• **Information given**
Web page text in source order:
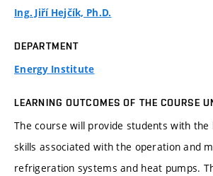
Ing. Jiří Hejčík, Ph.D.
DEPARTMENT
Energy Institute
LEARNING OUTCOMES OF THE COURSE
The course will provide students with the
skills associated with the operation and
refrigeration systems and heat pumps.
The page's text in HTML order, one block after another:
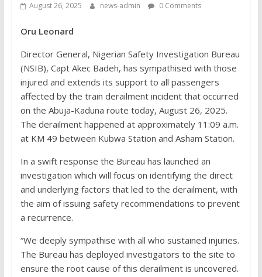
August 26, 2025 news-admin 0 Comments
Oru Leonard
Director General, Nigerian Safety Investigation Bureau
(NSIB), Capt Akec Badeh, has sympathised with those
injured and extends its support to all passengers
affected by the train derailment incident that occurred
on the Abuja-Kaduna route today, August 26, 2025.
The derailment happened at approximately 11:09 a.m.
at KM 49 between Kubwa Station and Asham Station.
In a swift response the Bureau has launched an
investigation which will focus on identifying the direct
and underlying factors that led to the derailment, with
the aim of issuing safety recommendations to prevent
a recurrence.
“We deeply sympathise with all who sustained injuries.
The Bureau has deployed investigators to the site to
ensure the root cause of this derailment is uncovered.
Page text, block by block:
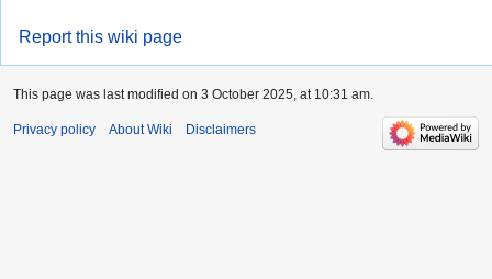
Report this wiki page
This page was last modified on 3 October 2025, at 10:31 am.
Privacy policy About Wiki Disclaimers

• **Task directions**
Set down the material exactly as given, but print none of the pictures.

• **Answer to the problem**
Web page text in source order:
Ing. Jiří Hejčík, Ph.D.
DEPARTMENT
Energy Institute
LEARNING OUTCOMES OF THE COURSE
The course will provide students with the
skills associated with the operation and
refrigeration systems and heat pumps.
The page's text in HTML order, one block after another:
August 26, 2025 news-admin 0 Comments
Oru Leonard
Director General, Nigerian Safety Investigation Bureau
(NSIB), Capt Akec Badeh, has sympathised with those
injured and extends its support to all passengers
affected by the train derailment incident that occurred
on the Abuja-Kaduna route today, August 26, 2025.
The derailment happened at approximately 11:09 a.m.
at KM 49 between Kubwa Station and Asham Station.
In a swift response the Bureau has launched an
investigation which will focus on identifying the direct
and underlying factors that led to the derailment, with
the aim of issuing safety recommendations to prevent
a recurrence.
“We deeply sympathise with all who sustained injuries.
The Bureau has deployed investigators to the site to
ensure the root cause of this derailment is uncovered.
Page text, block by block:
Report this wiki page
This page was last modified on 3 October 2025, at 10:31 am.
Privacy policy About Wiki Disclaimers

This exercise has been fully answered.